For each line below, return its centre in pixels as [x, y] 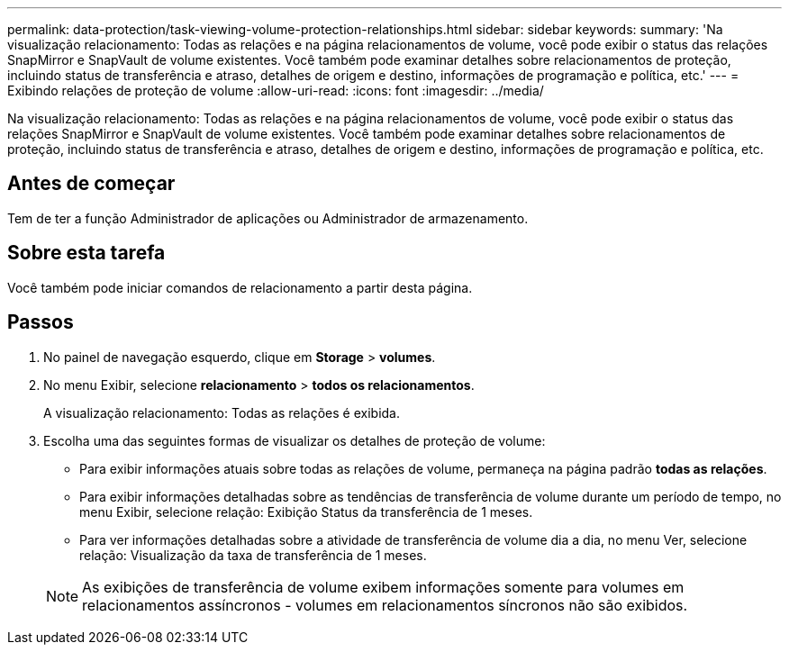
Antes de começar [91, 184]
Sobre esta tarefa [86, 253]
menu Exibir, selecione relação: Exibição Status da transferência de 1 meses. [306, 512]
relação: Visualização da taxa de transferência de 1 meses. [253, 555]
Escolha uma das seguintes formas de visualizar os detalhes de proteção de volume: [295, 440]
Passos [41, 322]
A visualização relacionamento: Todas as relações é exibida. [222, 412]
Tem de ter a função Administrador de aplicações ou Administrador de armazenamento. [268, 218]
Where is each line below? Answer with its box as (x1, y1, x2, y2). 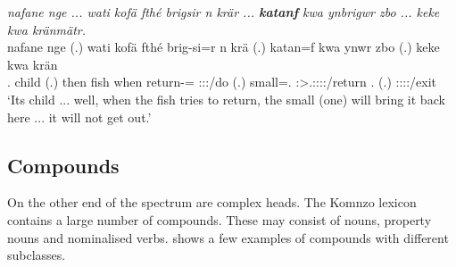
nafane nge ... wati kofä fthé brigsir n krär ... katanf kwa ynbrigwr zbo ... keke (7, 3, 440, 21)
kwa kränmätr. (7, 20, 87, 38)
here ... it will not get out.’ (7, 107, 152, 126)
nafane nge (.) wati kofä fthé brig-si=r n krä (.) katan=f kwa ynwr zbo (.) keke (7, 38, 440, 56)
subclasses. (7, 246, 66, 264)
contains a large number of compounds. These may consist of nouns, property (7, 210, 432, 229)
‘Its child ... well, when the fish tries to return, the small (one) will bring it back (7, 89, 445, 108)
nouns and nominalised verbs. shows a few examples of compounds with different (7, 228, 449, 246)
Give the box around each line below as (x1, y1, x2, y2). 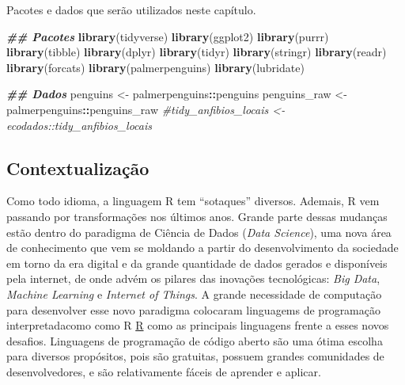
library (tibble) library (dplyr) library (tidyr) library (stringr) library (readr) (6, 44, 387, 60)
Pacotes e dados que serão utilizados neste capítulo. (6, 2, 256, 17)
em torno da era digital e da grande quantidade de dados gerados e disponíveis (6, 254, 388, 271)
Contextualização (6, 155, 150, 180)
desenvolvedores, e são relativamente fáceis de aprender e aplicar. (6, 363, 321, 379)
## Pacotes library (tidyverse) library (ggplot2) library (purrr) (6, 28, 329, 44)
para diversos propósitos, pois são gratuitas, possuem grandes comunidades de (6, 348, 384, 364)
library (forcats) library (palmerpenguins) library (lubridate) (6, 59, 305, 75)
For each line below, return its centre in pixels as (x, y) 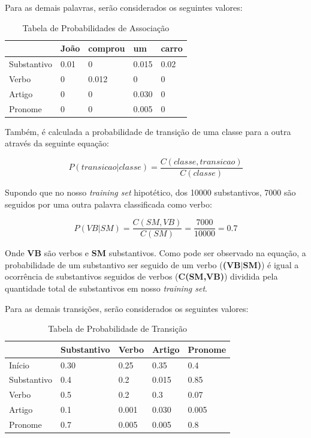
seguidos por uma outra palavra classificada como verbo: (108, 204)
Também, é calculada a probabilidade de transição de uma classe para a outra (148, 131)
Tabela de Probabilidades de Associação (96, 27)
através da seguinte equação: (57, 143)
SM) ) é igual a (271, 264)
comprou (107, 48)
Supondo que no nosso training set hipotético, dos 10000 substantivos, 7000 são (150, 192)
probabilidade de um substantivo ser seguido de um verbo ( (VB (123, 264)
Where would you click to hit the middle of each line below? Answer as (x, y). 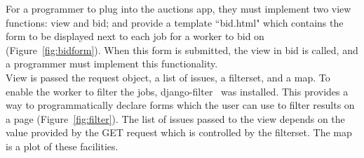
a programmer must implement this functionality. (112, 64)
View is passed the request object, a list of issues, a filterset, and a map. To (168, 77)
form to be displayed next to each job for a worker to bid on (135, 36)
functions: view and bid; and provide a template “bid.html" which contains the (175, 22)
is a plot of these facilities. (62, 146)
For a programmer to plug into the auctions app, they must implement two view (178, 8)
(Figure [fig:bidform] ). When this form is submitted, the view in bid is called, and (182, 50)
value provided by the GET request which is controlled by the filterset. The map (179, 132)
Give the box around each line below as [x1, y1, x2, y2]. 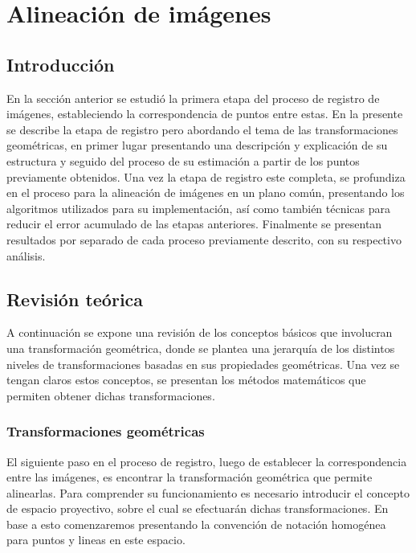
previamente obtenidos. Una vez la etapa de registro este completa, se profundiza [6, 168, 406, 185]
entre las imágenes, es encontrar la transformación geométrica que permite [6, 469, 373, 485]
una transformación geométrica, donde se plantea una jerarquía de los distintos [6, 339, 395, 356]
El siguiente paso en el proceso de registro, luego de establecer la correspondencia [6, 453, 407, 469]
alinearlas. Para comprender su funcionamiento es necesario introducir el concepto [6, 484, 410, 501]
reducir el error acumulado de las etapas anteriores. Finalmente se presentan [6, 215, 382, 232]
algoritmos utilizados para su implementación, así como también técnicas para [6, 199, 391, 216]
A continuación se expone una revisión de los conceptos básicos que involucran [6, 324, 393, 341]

- - - - - - -

_Problem statement_
Drop the pictures and reproduce the rest of the data exactly.

_Result for this task_
For each line below, return its centre in pixels as [x, y] 
Antes de começar [91, 184]
Sobre esta tarefa [86, 253]
menu Exibir, selecione relação: Exibição Status da transferência de 1 meses. [306, 512]
relação: Visualização da taxa de transferência de 1 meses. [253, 555]
Escolha uma das seguintes formas de visualizar os detalhes de proteção de volume: [295, 440]
Passos [41, 322]
A visualização relacionamento: Todas as relações é exibida. [222, 412]
Tem de ter a função Administrador de aplicações ou Administrador de armazenamento. [268, 218]
Where is each line below? Answer with its box as (x1, y1, x2, y2). 
nafane nge ... wati kofä fthé brigsir n krär ... katanf kwa ynbrigwr zbo ... keke (7, 3, 440, 21)
kwa kränmätr. (7, 20, 87, 38)
here ... it will not get out.’ (7, 107, 152, 126)
nafane nge (.) wati kofä fthé brig-si=r n krä (.) katan=f kwa ynwr zbo (.) keke (7, 38, 440, 56)
subclasses. (7, 246, 66, 264)
contains a large number of compounds. These may consist of nouns, property (7, 210, 432, 229)
‘Its child ... well, when the fish tries to return, the small (one) will bring it back (7, 89, 445, 108)
nouns and nominalised verbs. shows a few examples of compounds with different (7, 228, 449, 246)
Give the box around each line below as (x1, y1, x2, y2). 
library (tibble) library (dplyr) library (tidyr) library (stringr) library (readr) (6, 44, 387, 60)
Pacotes e dados que serão utilizados neste capítulo. (6, 2, 256, 17)
em torno da era digital e da grande quantidade de dados gerados e disponíveis (6, 254, 388, 271)
Contextualização (6, 155, 150, 180)
desenvolvedores, e são relativamente fáceis de aprender e aplicar. (6, 363, 321, 379)
## Pacotes library (tidyverse) library (ggplot2) library (purrr) (6, 28, 329, 44)
para diversos propósitos, pois são gratuitas, possuem grandes comunidades de (6, 348, 384, 364)
library (forcats) library (palmerpenguins) library (lubridate) (6, 59, 305, 75)
For each line below, return its centre in pixels as (x, y) 
seguidos por uma outra palavra classificada como verbo: (108, 204)
Também, é calculada a probabilidade de transição de uma classe para a outra (148, 131)
Tabela de Probabilidades de Associação (96, 27)
através da seguinte equação: (57, 143)
SM) ) é igual a (271, 264)
comprou (107, 48)
Supondo que no nosso training set hipotético, dos 10000 substantivos, 7000 são (150, 192)
probabilidade de um substantivo ser seguido de um verbo ( (VB (123, 264)
Where would you click to hit the middle of each line below? Answer as (x, y). 
a programmer must implement this functionality. (112, 64)
View is passed the request object, a list of issues, a filterset, and a map. To (168, 77)
form to be displayed next to each job for a worker to bid on (135, 36)
functions: view and bid; and provide a template “bid.html" which contains the (175, 22)
is a plot of these facilities. (62, 146)
For a programmer to plug into the auctions app, they must implement two view (178, 8)
(Figure [fig:bidform] ). When this form is submitted, the view in bid is called, and (182, 50)
value provided by the GET request which is controlled by the filterset. The map (179, 132)
Give the box around each line below as [x1, y1, x2, y2]. 
previamente obtenidos. Una vez la etapa de registro este completa, se profundiza [6, 168, 406, 185]
entre las imágenes, es encontrar la transformación geométrica que permite [6, 469, 373, 485]
una transformación geométrica, donde se plantea una jerarquía de los distintos [6, 339, 395, 356]
El siguiente paso en el proceso de registro, luego de establecer la correspondencia [6, 453, 407, 469]
alinearlas. Para comprender su funcionamiento es necesario introducir el concepto [6, 484, 410, 501]
reducir el error acumulado de las etapas anteriores. Finalmente se presentan [6, 215, 382, 232]
algoritmos utilizados para su implementación, así como también técnicas para [6, 199, 391, 216]
A continuación se expone una revisión de los conceptos básicos que involucran [6, 324, 393, 341]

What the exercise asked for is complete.